Data items
____

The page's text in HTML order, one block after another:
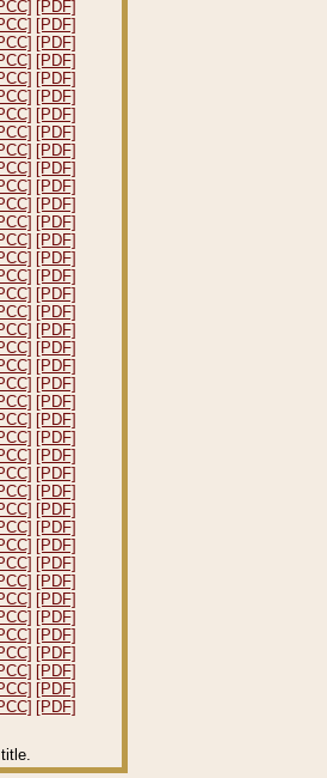
[PDF]
[PDF]
[PDF]
[PDF]
[PDF]
[PDF]
[PDF]
[PDF]
[PDF]
[PDF]
[PDF]
[PDF]
[PDF]
[PDF]
[PDF]
[PDF]
[PDF]
[PDF]
[PDF]
[PDF]
[PDF]
[PDF]
[PDF]
[PDF]
[PDF]
[PDF]
[PDF]
[PDF]
[PDF]
[PDF]
[PDF]
[PDF]
[PDF]
[PDF]
[PDF]
[PDF]
[PDF]
[PDF]
[PDF]
[PDF]
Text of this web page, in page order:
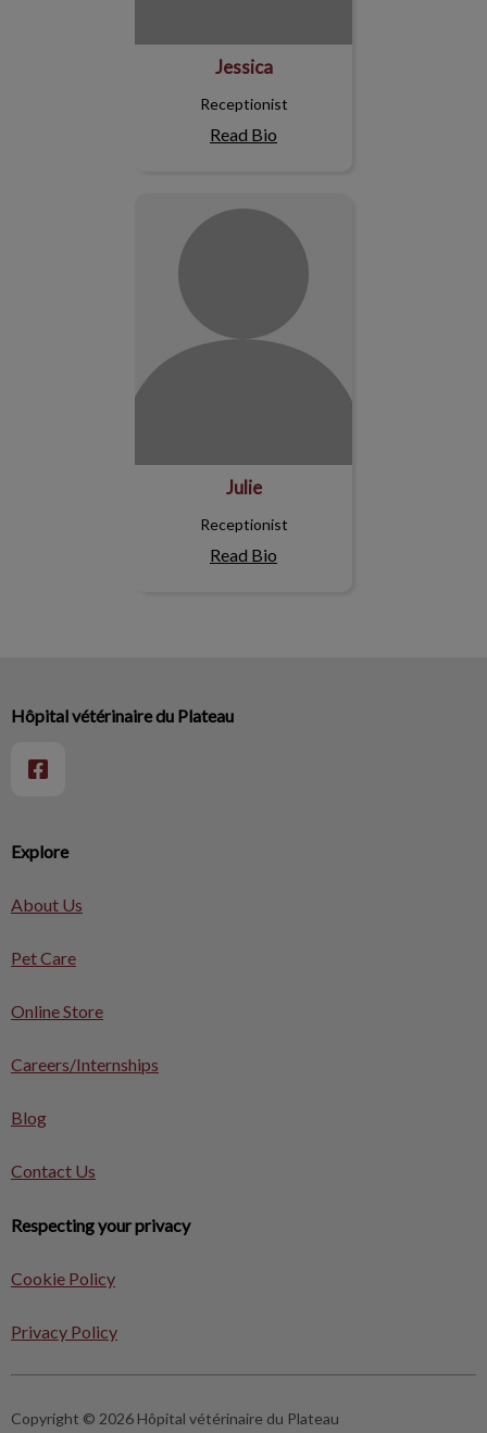
Jessica
Receptionist
Read Bio
Julie
Julie
Receptionist
Read Bio
Explore
About Us
Pet Care
Online Store
Careers/Internships
Blog
Contact Us
Respecting your privacy
Cookie Policy
Privacy Policy
Hôpital vétérinaire du Plateau
Copyright © 2026 Hôpital vétérinaire du Plateau
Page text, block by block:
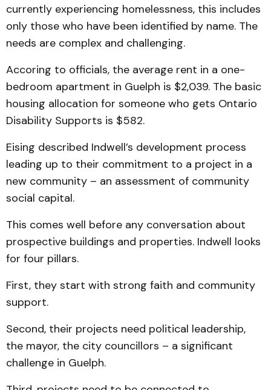
currently experiencing homelessness, this includes
only those who have been identified by name. The
needs are complex and challenging.
Accoring to officials, the average rent in a one-
bedroom apartment in Guelph is $2,039. The basic
housing allocation for someone who gets Ontario
Disability Supports is $582.
Eising described Indwell’s development process
leading up to their commitment to a project in a
new community – an assessment of community
social capital.
This comes well before any conversation about
prospective buildings and properties. Indwell looks
for four pillars.
First, they start with strong faith and community
support.
Second, their projects need political leadership,
the mayor, the city councillors – a significant
challenge in Guelph.
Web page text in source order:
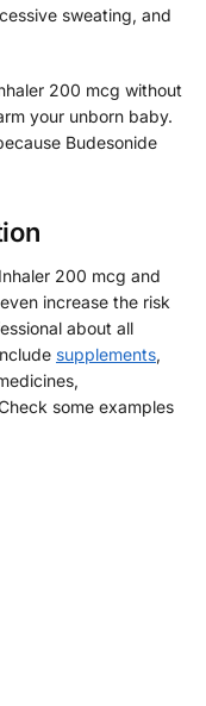
sweating, and
200 mcg without
your unborn baby.
Budesonide
200 mcg and
increase the risk
about all
supplements,
some examples
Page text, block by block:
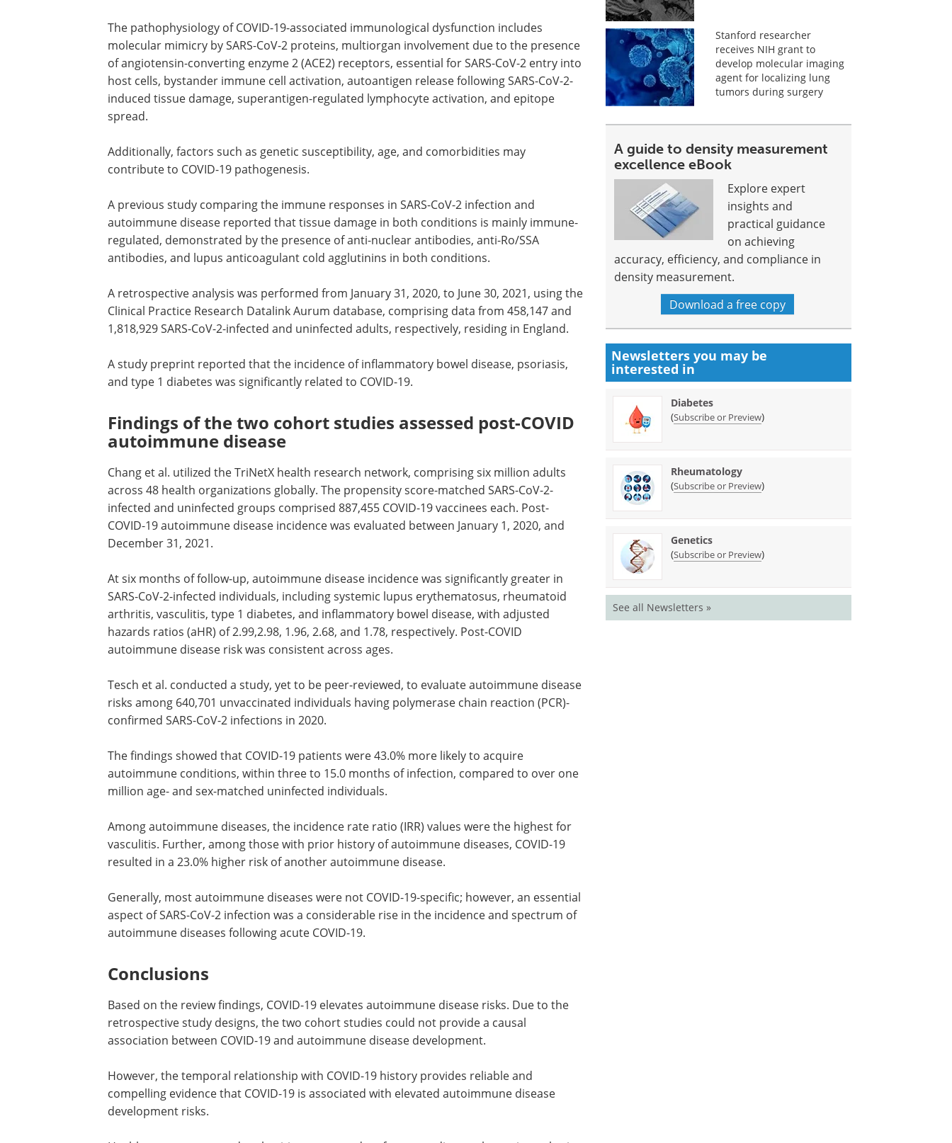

____

## WORK REQUIRED
Write out only the lines that run from the line containing "leading up to" through the line containing "the mayor, the", both included, exactly as they appear above.

## ANSWER FOR THE TASK
leading up to their commitment to a project in a
new community – an assessment of community
social capital.
This comes well before any conversation about
prospective buildings and properties. Indwell looks
for four pillars.
First, they start with strong faith and community
support.
Second, their projects need political leadership,
the mayor, the city councillors – a significant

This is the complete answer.